Write something someone told you about yourself that you never forgot…
“You’re one of a kind. You’re the most genuine, crazy, friendly and humble person I knew. You’re all in one. You have that contagious laugh, making the silliest joke the funniest one. I’m not wondering you got tons of friends!”
I’ve been thinking all day and night what to write, and I remembered this one birthday greeting from one my friends that hit me right into the bones. This is actually one of the most memorable and sweetest message I got on my birthday. Sometimes I’m thankful that birthdays are created because you get the chance to receive those sweet messages (aside from gifts tho hahaha) from your precious gems!
As I grow older, I never thought that someone sees me as a wonderful person like her. I’m just a typical crazy girl, duh. I’m actually open to bullies (bc I bully most of the people I’m close with) I rarely received compliments which I’m [kinda bit] thankful though, because I don’t know how to treat them, I might just give you a wacky face, call you crazy, or pretend that I didn’t hear anything.

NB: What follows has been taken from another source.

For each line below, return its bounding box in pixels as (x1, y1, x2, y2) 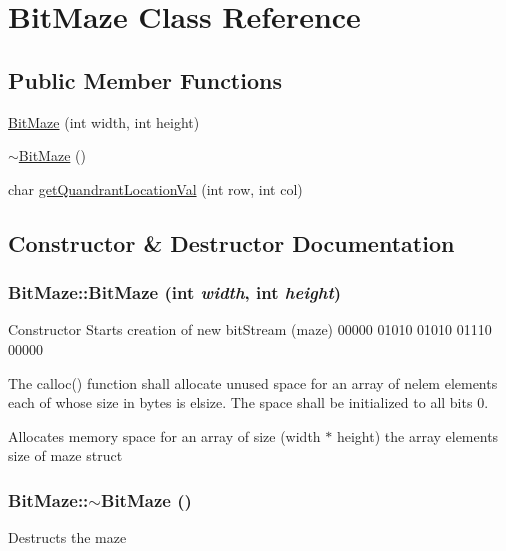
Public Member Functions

Way back, I was never the sociable one. I suck at making friends, and getting out of my comfort zone feels like it could kill me once I step out of it. That lead me to be a girl who doesn’t have enough confidence (up to now) that I can actually do something. I’m always doubtful with myself when I do something on my own, it’s either it would fail or, it would fail. There’s no space in between. It’s a lose-lose situation. I tried learning to trust (and love) myself, but it’s something that it’s so hard for me to do. I always see the bad side of me, and it’s something I can’t stop. Even a gazillion motivational quotes, or a sea of alcohol can’t remove this bad habit that I have, and I think I just have to live with it.
I always see myself as no one, and it’s heartening receiving those types of messages knowing that someone remembered something about you, and to them you’re somebody, not just anybody — but I have to cut this off, because me and my emotional tendencies are kicking in.
Until such time that I learned (little by little) to divert the negativity. There are rare times that I push myself harder to do something, and little by little I think I can let it out and for once do something good.